> _Problem_
Copy each line of the data below with the word "such".
- Opening Delimiter -
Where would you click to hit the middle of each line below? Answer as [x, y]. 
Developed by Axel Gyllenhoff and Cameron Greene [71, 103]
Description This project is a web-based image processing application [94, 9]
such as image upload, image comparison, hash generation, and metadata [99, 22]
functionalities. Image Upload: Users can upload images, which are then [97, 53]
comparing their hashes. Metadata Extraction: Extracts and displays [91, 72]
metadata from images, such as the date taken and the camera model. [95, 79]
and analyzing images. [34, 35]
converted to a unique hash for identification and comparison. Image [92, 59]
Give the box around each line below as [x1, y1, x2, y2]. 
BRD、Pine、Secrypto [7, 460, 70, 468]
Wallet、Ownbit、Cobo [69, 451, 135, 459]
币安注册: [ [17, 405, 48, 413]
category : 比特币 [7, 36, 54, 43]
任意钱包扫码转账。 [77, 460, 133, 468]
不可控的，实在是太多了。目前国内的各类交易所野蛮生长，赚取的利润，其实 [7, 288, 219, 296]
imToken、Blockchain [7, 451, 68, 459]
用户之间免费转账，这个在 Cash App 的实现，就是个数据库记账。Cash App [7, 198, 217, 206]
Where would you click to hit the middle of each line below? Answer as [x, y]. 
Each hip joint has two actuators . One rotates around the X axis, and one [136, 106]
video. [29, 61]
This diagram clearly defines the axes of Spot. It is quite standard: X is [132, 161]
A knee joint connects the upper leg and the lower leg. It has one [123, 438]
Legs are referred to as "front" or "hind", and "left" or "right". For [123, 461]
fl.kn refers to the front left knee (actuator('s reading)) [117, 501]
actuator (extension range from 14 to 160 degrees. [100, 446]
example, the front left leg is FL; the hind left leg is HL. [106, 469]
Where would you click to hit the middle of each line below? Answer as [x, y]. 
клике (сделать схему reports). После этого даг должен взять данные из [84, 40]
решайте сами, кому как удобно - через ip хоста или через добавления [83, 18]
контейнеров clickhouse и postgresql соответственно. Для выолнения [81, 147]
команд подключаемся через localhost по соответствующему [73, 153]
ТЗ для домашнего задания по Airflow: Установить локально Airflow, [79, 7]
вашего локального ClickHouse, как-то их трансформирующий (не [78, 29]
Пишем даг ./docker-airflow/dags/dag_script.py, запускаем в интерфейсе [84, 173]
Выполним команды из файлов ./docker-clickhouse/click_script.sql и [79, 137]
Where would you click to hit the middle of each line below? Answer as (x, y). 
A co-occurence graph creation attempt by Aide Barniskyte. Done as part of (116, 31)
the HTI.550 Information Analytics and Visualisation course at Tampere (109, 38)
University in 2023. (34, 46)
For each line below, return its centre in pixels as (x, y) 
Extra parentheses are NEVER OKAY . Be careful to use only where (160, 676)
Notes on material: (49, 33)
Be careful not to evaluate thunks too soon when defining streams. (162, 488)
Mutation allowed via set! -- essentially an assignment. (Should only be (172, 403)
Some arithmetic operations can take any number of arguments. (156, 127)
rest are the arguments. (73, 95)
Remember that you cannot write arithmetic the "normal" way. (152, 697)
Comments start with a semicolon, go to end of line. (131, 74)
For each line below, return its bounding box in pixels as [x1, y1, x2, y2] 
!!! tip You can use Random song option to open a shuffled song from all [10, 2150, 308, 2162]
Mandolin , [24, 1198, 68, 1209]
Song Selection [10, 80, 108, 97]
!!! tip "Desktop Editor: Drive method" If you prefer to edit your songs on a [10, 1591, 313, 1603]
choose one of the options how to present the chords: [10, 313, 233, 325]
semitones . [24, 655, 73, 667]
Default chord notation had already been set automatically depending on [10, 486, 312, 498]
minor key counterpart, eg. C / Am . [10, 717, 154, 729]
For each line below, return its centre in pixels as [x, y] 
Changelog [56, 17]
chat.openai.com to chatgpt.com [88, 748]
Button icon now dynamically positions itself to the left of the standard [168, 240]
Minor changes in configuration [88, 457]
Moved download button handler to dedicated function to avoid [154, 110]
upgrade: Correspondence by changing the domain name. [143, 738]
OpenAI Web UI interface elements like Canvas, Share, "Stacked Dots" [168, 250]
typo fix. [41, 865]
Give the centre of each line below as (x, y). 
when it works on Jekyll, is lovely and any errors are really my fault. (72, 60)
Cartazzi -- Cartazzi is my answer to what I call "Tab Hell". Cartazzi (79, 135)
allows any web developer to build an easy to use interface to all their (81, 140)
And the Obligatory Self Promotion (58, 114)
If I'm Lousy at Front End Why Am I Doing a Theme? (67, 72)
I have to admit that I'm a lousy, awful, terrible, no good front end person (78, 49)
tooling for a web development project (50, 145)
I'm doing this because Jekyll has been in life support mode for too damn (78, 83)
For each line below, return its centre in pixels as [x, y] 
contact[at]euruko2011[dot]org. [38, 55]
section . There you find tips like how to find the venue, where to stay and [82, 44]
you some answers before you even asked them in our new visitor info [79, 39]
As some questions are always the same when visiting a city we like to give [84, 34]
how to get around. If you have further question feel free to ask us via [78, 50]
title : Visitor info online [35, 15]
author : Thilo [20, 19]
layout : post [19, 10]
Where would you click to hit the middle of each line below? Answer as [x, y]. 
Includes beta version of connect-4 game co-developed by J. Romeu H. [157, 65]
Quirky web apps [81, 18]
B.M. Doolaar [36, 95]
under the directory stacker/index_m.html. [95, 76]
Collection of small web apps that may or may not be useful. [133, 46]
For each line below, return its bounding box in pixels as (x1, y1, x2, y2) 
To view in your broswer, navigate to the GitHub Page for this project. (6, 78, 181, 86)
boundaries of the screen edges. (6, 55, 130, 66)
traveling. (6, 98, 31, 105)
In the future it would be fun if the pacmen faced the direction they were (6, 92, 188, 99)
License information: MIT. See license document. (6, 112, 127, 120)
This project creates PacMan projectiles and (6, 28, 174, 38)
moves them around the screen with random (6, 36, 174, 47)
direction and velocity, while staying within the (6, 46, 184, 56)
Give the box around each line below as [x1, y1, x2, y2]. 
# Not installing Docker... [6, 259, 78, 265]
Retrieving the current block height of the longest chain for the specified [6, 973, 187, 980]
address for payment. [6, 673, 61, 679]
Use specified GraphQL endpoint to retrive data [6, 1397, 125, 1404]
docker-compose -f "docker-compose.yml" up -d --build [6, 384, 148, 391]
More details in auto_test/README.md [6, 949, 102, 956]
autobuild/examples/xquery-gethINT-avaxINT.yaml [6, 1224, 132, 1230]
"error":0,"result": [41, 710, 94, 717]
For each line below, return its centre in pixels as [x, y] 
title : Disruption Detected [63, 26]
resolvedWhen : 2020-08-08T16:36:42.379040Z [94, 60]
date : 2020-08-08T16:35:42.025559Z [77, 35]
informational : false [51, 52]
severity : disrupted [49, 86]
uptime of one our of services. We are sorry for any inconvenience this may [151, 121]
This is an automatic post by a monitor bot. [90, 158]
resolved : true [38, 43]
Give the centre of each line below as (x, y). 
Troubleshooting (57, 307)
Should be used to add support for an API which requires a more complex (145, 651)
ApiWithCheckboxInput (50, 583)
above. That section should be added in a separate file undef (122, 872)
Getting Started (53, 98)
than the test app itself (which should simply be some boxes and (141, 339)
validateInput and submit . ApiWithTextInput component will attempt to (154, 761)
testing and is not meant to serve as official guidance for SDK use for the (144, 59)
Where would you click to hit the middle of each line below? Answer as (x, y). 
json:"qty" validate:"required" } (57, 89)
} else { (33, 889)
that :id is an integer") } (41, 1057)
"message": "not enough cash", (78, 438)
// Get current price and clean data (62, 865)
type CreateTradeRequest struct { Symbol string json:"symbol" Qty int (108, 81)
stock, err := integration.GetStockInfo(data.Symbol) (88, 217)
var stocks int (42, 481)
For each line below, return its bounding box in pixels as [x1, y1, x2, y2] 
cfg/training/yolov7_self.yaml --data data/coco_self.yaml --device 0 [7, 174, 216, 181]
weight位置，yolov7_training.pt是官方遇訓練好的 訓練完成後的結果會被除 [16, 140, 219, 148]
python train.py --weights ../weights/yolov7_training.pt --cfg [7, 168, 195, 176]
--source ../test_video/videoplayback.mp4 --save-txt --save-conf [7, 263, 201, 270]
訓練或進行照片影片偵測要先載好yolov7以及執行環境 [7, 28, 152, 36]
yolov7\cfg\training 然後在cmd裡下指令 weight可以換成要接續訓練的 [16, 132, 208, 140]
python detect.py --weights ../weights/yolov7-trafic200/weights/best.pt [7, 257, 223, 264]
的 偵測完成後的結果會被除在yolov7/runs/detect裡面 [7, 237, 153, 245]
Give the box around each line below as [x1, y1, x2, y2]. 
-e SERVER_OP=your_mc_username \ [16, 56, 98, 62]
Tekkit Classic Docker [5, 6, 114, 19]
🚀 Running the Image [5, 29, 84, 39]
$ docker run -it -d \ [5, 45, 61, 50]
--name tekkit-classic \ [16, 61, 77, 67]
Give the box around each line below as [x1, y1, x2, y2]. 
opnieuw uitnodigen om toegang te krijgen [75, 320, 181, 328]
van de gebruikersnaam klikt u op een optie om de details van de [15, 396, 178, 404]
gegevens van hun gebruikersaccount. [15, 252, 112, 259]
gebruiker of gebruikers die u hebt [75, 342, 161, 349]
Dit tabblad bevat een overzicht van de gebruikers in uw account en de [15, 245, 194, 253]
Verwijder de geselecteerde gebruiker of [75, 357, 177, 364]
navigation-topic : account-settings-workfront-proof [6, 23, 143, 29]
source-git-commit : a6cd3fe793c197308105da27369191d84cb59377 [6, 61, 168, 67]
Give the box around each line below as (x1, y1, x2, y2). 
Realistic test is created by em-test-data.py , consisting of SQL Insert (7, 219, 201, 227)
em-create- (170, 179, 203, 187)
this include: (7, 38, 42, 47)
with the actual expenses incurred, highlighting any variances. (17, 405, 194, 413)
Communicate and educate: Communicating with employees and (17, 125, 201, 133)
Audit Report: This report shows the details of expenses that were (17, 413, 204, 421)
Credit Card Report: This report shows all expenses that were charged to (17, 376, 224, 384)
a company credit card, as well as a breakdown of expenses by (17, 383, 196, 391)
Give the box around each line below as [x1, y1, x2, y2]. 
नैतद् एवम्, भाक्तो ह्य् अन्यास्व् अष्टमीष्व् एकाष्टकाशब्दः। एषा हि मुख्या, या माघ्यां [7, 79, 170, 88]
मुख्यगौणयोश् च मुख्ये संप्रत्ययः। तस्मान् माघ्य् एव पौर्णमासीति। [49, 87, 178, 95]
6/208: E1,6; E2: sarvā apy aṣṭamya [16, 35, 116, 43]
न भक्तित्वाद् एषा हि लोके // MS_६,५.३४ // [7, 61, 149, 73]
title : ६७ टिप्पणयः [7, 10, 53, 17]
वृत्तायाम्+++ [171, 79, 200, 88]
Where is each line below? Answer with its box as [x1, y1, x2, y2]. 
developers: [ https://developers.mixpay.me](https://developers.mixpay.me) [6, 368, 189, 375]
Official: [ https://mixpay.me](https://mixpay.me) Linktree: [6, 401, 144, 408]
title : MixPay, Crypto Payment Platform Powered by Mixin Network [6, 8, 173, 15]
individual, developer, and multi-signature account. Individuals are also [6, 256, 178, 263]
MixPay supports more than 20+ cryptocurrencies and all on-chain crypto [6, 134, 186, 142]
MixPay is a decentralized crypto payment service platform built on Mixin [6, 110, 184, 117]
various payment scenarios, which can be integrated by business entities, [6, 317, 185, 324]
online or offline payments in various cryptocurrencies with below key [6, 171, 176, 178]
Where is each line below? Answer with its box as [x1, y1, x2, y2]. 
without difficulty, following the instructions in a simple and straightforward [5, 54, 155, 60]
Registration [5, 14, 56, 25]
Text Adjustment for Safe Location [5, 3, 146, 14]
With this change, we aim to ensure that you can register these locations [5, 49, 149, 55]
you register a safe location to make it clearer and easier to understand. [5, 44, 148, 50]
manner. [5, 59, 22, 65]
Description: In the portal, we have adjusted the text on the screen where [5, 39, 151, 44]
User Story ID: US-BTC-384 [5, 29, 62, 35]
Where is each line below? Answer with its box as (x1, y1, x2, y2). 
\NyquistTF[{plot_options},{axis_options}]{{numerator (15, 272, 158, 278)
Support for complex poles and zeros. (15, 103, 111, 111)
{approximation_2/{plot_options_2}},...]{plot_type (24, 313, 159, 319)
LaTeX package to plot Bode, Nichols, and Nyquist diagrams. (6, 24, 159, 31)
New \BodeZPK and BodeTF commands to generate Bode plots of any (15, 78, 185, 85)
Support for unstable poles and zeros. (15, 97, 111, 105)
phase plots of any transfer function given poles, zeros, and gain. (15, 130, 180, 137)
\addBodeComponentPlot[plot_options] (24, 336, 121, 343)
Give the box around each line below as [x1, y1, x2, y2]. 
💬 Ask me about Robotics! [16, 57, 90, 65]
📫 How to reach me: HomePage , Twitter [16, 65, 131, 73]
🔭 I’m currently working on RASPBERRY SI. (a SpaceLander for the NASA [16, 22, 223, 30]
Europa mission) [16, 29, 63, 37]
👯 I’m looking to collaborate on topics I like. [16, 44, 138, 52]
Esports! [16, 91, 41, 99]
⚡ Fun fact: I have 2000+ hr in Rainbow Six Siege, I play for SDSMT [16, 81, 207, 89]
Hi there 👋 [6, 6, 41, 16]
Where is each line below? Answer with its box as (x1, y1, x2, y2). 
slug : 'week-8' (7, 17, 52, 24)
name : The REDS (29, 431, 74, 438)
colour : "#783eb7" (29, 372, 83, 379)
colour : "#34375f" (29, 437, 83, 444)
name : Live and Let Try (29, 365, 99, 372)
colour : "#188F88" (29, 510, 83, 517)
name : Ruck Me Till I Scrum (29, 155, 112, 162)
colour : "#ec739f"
- Closing Delimiter -
> _Written answer_
such as image upload, image comparison, hash generation, and metadata [99, 22]
metadata from images, such as the date taken and the camera model. [95, 79]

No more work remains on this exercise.